Ironically, the enlightened world also lives in a kind of illusion. Countless articles about ISIS or the New Caliphate tell little about what it is actually. Meanwhile, it is an amazing thing. The New Caliphate headed by the Eighth Caliph al-Baghdadi is a real state with provinces, police, medicine and education. More importantly, this state was allegedly formed under the precepts of the Prophet. So, a thief is supposed to be punished by having a hand chopped off. For example, a Muslim can live next to Christians, provided they recognize Muslim domination and pay special taxes. All the world's Muslims must swear allegiance to the caliph. Muslims can only live when they are loyal to the caliph. This is why ISIS’ main enemy today is not Christianity. ISIS masterminds like to say that the New Caliphate is reviving the true Islam. According to them, the true caliphs didn’t exist even in the Ottoman Empire. Only Al-Baghdadi is the true caliph according to the precepts of Islam as they interpret it. Clearly, the current Islamic states are the most important enemies of ISIS, and the main battle has taken place within the Islamic world so far.

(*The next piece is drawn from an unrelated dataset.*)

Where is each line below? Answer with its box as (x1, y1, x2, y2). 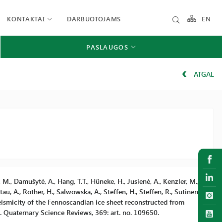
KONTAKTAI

When it's over (assuming ISIS is victorious, of course), will the question arise as to whether ISIS or something totalitarian like it is the main alternative to existing world order in general?
In recent years, much has been said about possible alternatives to human evolution, its organization, or new forms of global coexistence. Alas, too little attention is being paid to ISIS, its content and structure. As a matter of fact, the already existing, successful and dangerous alternative is right before us. It is important to understand why this alternative appeals to so many people who are ready to die for it.
The dreadful side of the ISIS phenomenon is that for vast numbers of people, not necessarily Muslims, it is the most appealing temptation of the 21st century totalitarian society.